Really, really need to meditate.
But don’t want to be left alone with my thoughts.
Been watching non stop TV instead to make up.
Really, really need to meditate.
But don’t want to be left alone with my thoughts.
Been watching non stop TV instead to make up.
It didn’t rain today. Mostly. There were passing showers throughout the day, but nothing stuck around long enough.
Spoke to Ma. It was a long chat, and a generally happy one. It was nice to hear her sound cheerful, after 5+ years of sleep deprivation & tiredness, and a few weeks of crying, loss and loneliness.

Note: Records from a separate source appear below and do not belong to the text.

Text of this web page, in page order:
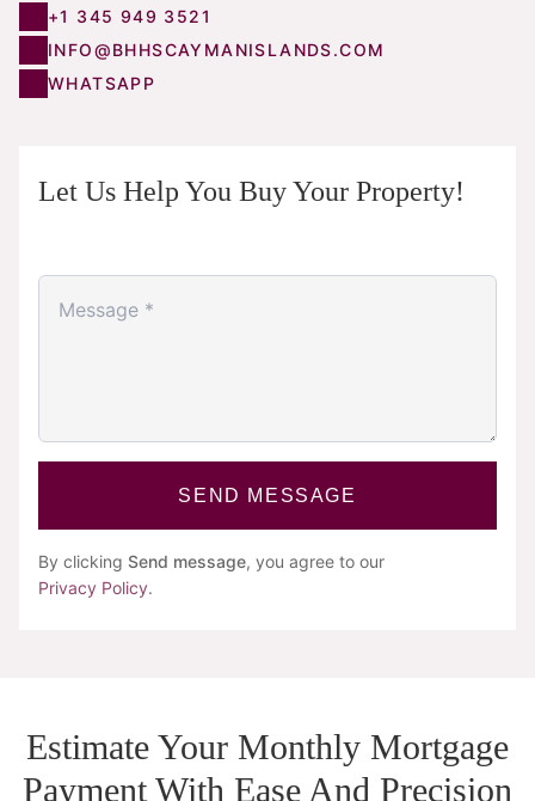
+1 345 949 3521
INFO@BHHSCAYMANISLANDS.COM
WHATSAPP
Let Us Help You Buy Your Property!
SEND MESSAGE
By clicking Send message, you agree to our
Privacy Policy.
Estimate Your Monthly Mortgage
Payment With Ease And Precision

We went for a run. I ran 7K on the road – to the cathedral and back up – and then took the boys for a lap on the ridge (~3K). It was better than yesterday’s run – legs felt better, faster. Felt a tiny bit stronger.
10 mins of calm.
Finish meditation, take off headphones.
Peace level: 8.
*ting tong*
Bell rings.
*bow bow bow*
Boy responds.
Peace level: zero.
C’est la vie!
10 mins of calm, yesterday.
An easy 10K run in beautiful snow.
A very well behaved Chewie on, and since, the run.
Nibali’s thrilling attack for the win at Milan San Remo.1
Ireland’s domineering win at England, completing the 6 nations grand slam.
Simple things.
Didn’t work, or workout all day. Started it in happy, high-energy mode, but blew it.
No swimming, pilates or yoga this week. Not much stretching today either.
Need to meditate to get my head at peace. Haven’t. In weeks.
Forgot to take the torch for evening walk. Chewie went barking at some guy walking in the arboretum. By the time I got him under control, Dudley went off to the guy, who was already rattled.
I hate loud noises. Chewie’s bark is really loud. I had to scold him, badly. All bad for my mental peace.
In all the chaos, I also dropped my phone. The screen protector is in bits now, but at least it saved the screen.
Then, my favourite bluetooth headphones stopped working. I couldn’t listen to any podcasts on the walk.
Next, Dudley tore off Chewie’s lighted collar. I saw that, so picked up the collar, but lost a battery. Since I had forgotten the torch, I had to use phone flash light to look for it. Took a bit.
Dudley got a bit of a scolding. I hate scolding. I hate loud voices, including my own. Not good for my mental peace.
I want to get some things done – things to do with work, with new work, with money, with parents, with us, and more. I’m not doing anything.
I’m angry. Just angry. I need to run.